Часть шестая Двадцать пять лет
Часть шестая
Двадцать пять лет
Моника Дэвис:
Моника Дэвис:Ощущаю ли я, что прошло уже двадцать пят лет? Нет, и едва ли можно именно «ощущать» любые длинные отрезки времени, как бы долго они ни длились. Моя дочь родилась восемнадцать лет назад. Иногда я смотрю на нее, и мне кажется, что еще вчера она была младенцем. Прошлое имеет свойство сжиматься. Возможно, для того, чтобы можно было вычленить из него главное.
Но порой я вспоминаю, как же давно все это началось. В нынешнем году к нам пришла новая поросль терапевтов, и среди них одна девушка, которая заразилась синдромом Хаден еще в материнской утробе. Она большая умница, как и все эти молодые врачи, и она всю свою жизнь провела в триле. Как представлю, меня прямо дрожь пробирает, а ее, похоже, это совсем не заботит. Большинство ее коллег, которые вообще не помнят жизни до вируса, тоже считают это совершенно нормальным. Только глядя на них, ты действительно ощущаешь, что прошло двадцать пять лет.
Наташа Лоуренс:
Наташа Лоуренс:Прошло уже двадцать пять лет, а у нас до сих пор нет эффективной вакцины, вот что по-настоящему меня беспокоит. И лекарства тоже нет. Единственное, чему мы научились, – это блокировать распространение эпидемии при очередной вспышке, а еще создали целый арсенал терапевтического оборудования, чтобы облегчить жизнь запертым. Мы не можем победить болезнь. Мы можем лишь сделать ее менее ужасной.

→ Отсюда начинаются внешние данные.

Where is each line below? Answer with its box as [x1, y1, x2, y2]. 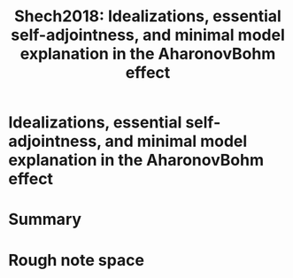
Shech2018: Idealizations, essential [13, 6, 282, 27]
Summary [8, 210, 81, 229]
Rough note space [8, 250, 145, 270]
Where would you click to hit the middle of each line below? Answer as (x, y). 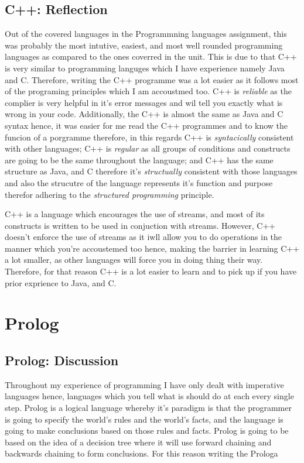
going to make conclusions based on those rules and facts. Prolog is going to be (147, 431)
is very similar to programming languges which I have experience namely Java (145, 68)
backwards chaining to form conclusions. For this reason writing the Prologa (141, 453)
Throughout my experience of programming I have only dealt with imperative (144, 384)
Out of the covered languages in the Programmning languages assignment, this (146, 34)
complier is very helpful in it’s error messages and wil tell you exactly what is (144, 102)
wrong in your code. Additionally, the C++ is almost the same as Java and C (144, 114)
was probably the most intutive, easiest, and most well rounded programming (144, 45)
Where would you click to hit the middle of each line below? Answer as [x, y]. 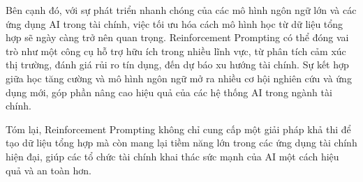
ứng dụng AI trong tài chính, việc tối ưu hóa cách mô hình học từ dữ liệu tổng [175, 23]
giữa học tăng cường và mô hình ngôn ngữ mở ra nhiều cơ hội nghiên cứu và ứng [179, 78]
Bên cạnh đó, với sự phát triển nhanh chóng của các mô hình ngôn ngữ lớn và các [181, 10]
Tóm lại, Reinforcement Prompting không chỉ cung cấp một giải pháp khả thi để [178, 129]
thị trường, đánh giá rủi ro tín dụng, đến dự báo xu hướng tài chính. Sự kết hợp [177, 65]
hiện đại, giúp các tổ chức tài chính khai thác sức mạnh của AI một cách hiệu [172, 156]
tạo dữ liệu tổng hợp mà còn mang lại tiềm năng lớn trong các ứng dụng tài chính [181, 143]
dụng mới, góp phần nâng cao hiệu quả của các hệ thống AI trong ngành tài [169, 92]
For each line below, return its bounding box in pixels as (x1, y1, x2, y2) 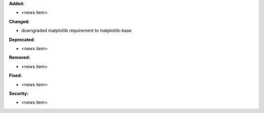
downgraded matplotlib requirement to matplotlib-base (21, 27, 132, 34)
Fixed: (9, 72, 22, 78)
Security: (9, 90, 29, 96)
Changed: (9, 19, 30, 24)
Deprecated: (9, 37, 35, 43)
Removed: (9, 54, 30, 61)
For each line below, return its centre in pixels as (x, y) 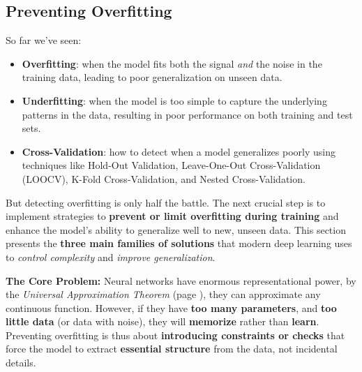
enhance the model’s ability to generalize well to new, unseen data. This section (176, 229)
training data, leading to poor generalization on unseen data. (152, 77)
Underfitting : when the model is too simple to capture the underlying (174, 100)
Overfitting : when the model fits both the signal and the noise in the (172, 63)
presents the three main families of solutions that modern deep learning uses (179, 243)
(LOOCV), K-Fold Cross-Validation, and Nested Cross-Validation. (164, 178)
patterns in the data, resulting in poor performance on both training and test (187, 114)
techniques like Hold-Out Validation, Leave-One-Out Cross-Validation (171, 165)
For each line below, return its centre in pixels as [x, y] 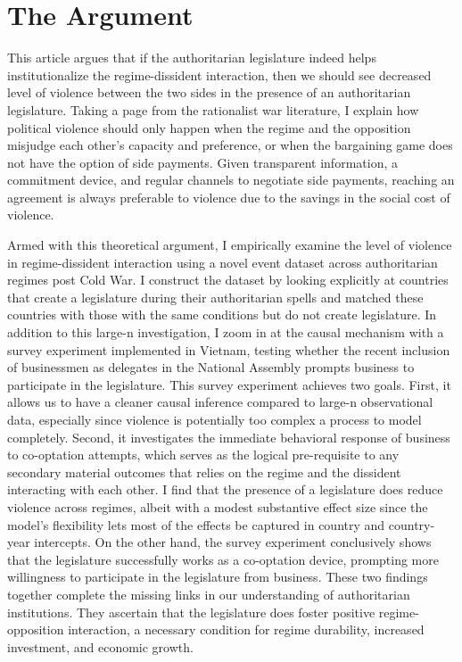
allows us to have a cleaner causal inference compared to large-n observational [220, 402]
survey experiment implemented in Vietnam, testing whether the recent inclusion [229, 349]
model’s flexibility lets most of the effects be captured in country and [196, 524]
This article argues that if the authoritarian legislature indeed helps [192, 58]
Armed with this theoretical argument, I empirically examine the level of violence [230, 245]
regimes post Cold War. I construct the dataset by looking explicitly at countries [228, 280]
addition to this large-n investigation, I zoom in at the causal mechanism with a [226, 332]
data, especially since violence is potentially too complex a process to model [214, 419]
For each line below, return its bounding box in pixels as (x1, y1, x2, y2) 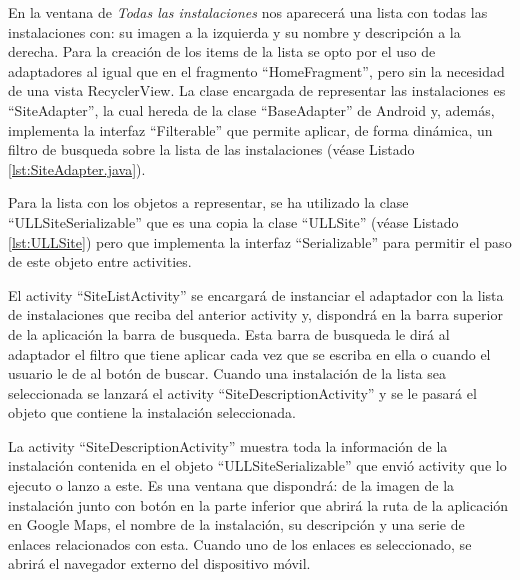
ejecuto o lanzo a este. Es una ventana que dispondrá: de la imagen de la (8, 475, 455, 496)
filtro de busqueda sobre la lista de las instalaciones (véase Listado (8, 139, 415, 160)
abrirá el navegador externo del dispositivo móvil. (8, 553, 311, 574)
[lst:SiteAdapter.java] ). (8, 158, 146, 179)
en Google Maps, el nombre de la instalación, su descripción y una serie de (8, 514, 465, 535)
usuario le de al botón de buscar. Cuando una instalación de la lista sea (8, 363, 446, 384)
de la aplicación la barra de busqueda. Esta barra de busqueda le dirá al (8, 323, 450, 344)
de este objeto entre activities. (8, 251, 192, 272)
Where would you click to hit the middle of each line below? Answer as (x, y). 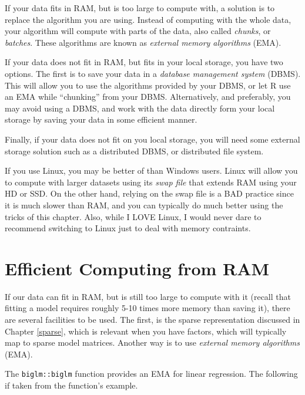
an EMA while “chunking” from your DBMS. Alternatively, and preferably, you (148, 97)
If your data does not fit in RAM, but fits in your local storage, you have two (144, 62)
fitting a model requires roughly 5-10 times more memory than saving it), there (148, 308)
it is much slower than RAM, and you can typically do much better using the (144, 205)
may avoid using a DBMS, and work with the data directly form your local (140, 108)
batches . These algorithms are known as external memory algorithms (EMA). (143, 42)
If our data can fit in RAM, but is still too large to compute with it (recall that (148, 296)
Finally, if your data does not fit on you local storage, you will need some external (152, 139)
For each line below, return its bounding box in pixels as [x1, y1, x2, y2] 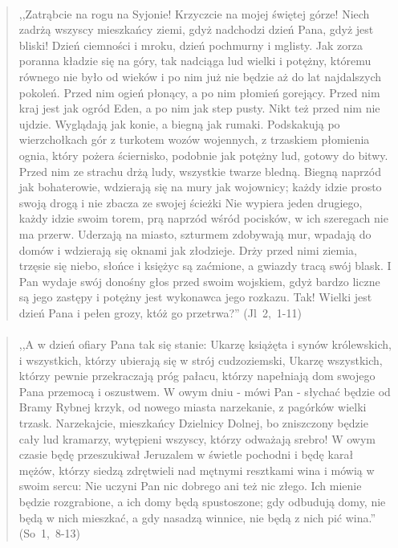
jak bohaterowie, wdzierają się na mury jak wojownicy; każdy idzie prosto [18, 178, 382, 195]
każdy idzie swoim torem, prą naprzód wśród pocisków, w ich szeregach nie [18, 210, 388, 227]
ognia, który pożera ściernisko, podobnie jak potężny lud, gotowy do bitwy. [18, 146, 388, 163]
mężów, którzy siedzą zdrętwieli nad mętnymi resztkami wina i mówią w [18, 461, 375, 478]
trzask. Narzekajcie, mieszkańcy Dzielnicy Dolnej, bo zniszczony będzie [18, 415, 368, 431]
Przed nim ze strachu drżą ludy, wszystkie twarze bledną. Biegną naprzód [18, 162, 381, 179]
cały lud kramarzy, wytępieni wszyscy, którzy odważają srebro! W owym [18, 430, 376, 447]
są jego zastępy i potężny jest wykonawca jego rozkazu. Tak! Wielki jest [18, 288, 372, 305]
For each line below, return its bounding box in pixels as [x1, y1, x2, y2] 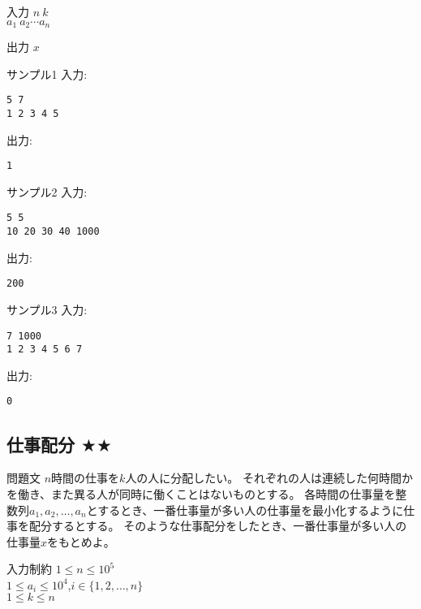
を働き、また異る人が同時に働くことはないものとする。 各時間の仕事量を [6, 485, 396, 502]
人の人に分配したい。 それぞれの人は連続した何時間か [125, 469, 414, 486]
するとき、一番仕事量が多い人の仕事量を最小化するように [97, 501, 404, 518]
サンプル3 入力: [6, 300, 88, 317]
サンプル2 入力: [6, 183, 88, 200]
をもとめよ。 [47, 533, 115, 550]
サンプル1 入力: [6, 65, 88, 82]
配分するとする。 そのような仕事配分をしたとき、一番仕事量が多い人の [28, 517, 407, 534]
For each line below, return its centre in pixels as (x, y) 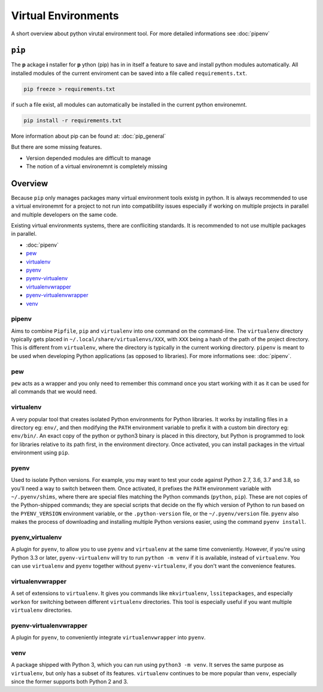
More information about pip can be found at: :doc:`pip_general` (89, 136)
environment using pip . (40, 453)
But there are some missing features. (57, 147)
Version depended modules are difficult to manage (89, 158)
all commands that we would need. (54, 391)
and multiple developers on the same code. (64, 214)
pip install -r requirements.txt (73, 120)
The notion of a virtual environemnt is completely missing (97, 166)
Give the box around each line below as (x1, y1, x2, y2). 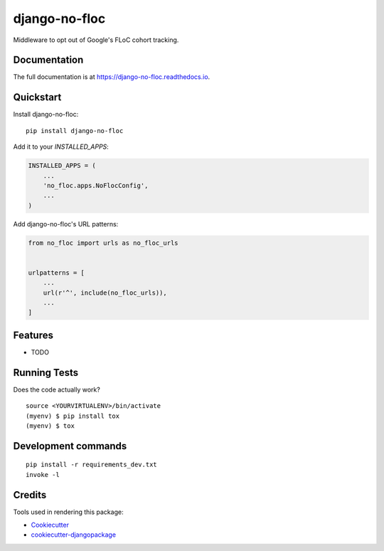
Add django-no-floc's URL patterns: (13, 219, 119, 228)
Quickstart (13, 91, 62, 103)
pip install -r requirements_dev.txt (26, 461, 158, 469)
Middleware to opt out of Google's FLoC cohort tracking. (13, 36, 179, 44)
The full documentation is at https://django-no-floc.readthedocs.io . (13, 73, 210, 81)
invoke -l (26, 471, 60, 478)
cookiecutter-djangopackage (31, 530, 117, 539)
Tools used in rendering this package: (13, 508, 124, 516)
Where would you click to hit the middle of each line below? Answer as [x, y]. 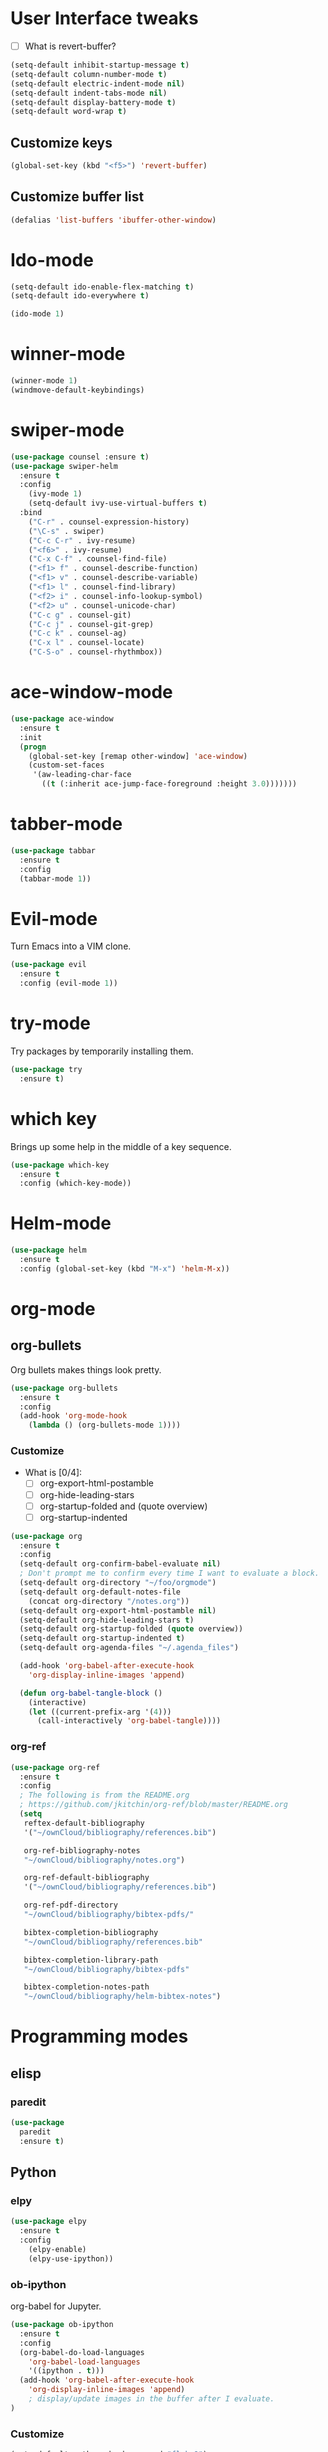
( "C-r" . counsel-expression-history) [109, 522]
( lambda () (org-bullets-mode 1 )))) [105, 1425]
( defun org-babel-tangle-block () [91, 1693]
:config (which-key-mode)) [75, 1183]
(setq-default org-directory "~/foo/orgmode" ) [118, 1583]
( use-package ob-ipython [62, 2325]
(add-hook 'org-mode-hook [73, 1416]
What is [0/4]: [53, 1473]
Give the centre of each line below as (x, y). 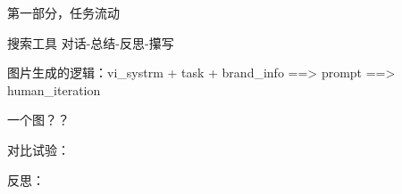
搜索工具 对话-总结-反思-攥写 (91, 42)
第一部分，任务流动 (63, 12)
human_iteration (54, 89)
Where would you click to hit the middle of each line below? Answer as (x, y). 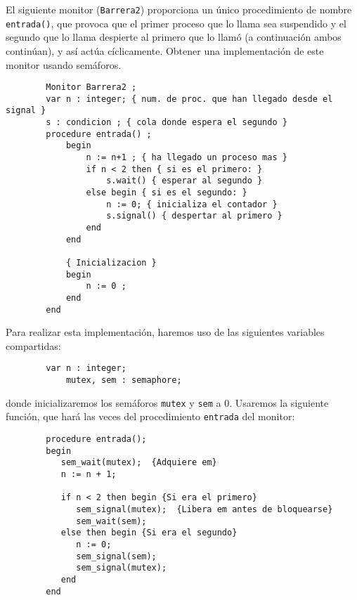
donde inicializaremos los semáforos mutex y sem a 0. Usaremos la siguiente (167, 402)
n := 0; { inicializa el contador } (192, 204)
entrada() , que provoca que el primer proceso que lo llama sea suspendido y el (176, 23)
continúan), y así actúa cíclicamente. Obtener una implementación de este (165, 50)
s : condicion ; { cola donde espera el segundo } (167, 123)
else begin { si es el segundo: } (167, 193)
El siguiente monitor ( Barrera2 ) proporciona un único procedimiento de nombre (179, 9)
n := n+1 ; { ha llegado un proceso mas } (187, 158)
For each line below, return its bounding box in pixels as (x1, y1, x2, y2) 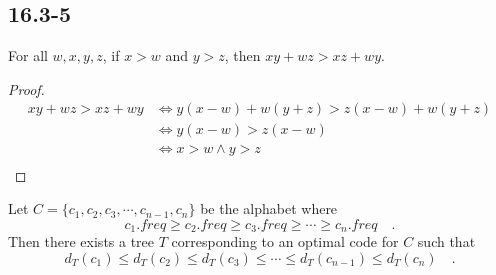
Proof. (8, 78, 45, 99)
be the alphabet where (200, 198, 338, 219)
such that (417, 231, 476, 252)
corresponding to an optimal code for (171, 231, 399, 252)
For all (8, 45, 48, 66)
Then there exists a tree (8, 231, 155, 252)
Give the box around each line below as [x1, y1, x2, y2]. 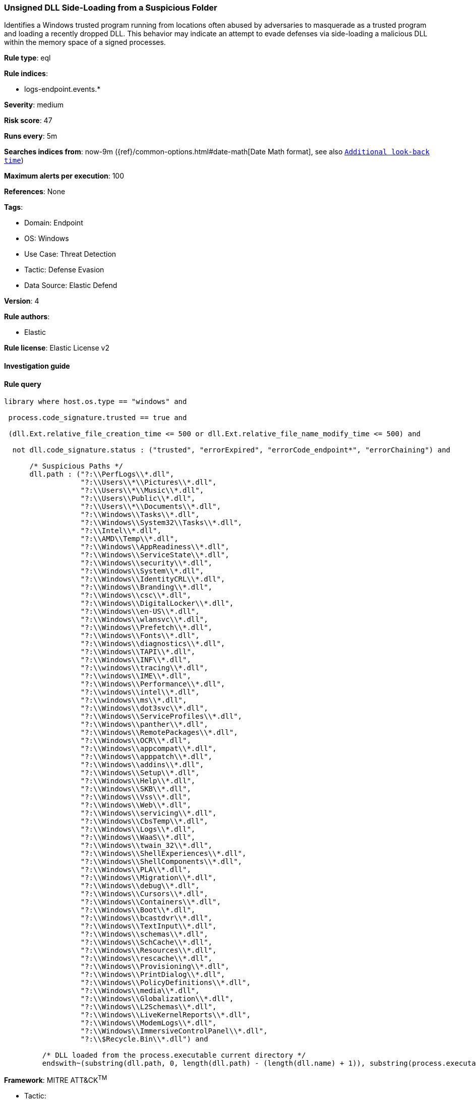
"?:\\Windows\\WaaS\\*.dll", [80, 833, 196, 842]
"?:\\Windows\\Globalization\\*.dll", [80, 995, 234, 1003]
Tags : [4, 203, 23, 212]
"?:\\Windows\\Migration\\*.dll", [80, 874, 217, 882]
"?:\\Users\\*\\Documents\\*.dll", [80, 502, 221, 511]
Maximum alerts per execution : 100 [4, 171, 125, 181]
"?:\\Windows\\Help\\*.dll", [80, 777, 196, 785]
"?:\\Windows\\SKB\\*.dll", [80, 785, 191, 793]
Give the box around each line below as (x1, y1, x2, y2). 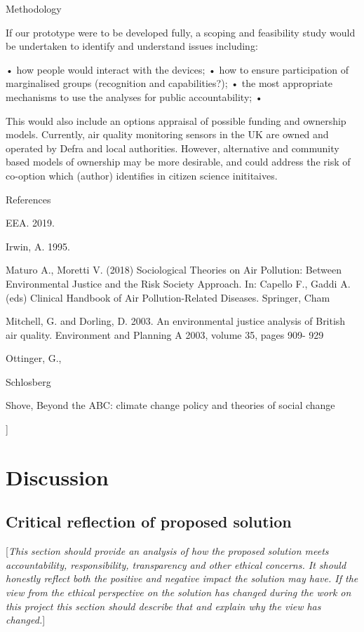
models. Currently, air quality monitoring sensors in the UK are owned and (6, 127, 329, 142)
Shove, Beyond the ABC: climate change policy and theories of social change (6, 398, 335, 412)
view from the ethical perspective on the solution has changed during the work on (6, 585, 351, 600)
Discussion (6, 462, 109, 491)
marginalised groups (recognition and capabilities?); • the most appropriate (6, 76, 333, 90)
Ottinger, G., (6, 351, 62, 365)
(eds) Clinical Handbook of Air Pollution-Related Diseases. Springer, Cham (6, 290, 330, 304)
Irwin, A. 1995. (6, 238, 70, 253)
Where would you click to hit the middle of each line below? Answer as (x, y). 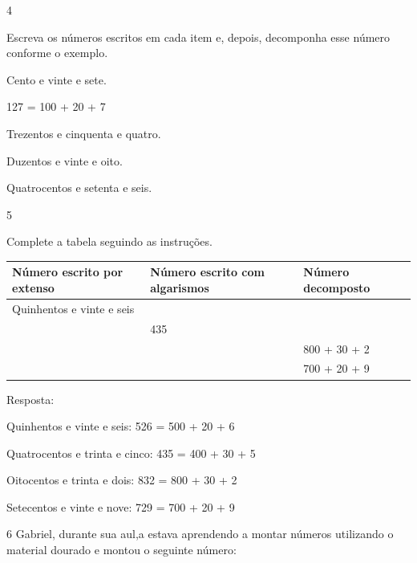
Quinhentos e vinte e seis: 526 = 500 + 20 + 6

Да, для меня это выглядит как поражение. За прошедшие четверть века мы очень много узнали о мозге. Мы добились огромного прогресса в интегрировании этих мозговых протезов и создали целую индустрию вокруг обслуживания хаденов и облегчения их жизни. Но все равно каждый год сотни тысяч американцев заражаются новым штаммом вируса Хаден. Десятки тысяч умирают, десятки тысяч становятся запертыми.
Знаете, на что это похоже сейчас? На автомобильные аварии. Несмотря на то что машины снабжены системой автоматического управления, люди по-прежнему попадают в аварии, потому что на время отключают или вообще отказываются от нее. Мы все еще теряем от десяти до двадцати тысяч людей в год в дорожных происшествиях, и никто не думает об этом как об эпидемии. Это просто высокая цена, которую мы платим за нашу работу, да и вообще за жизнь. Синдром Хаден тоже стал такой ценой. Хронической болезнью, охватившей всю нашу страну, как и всю планету.
Томас Стивенсон:
Томас Стивенсон:Насколько я понимаю – или, по крайней мере, мне так объяснили, – вирус синдрома Хаден очень быстро приспосабливается к новой среде и легко мутирует. От года к году и даже от сезона к сезону с ним происходит столько изменений, что мы просто не успеваем реагировать. Еще в самом начале я задавался вопросом, была ли скорость мутации, которую мы наблюдали в лаборатории, естественной, или же эти новые штаммы кто-то создавал намеренно и заражал ими людей. Мы действительно наблюдали его мутацию в лаборатории, только она шла не с той скоростью, с которой предположительно протекала в природе. Но наших данных, как часто бывает с этим вирусом, в конечном итоге оказалось недостаточно.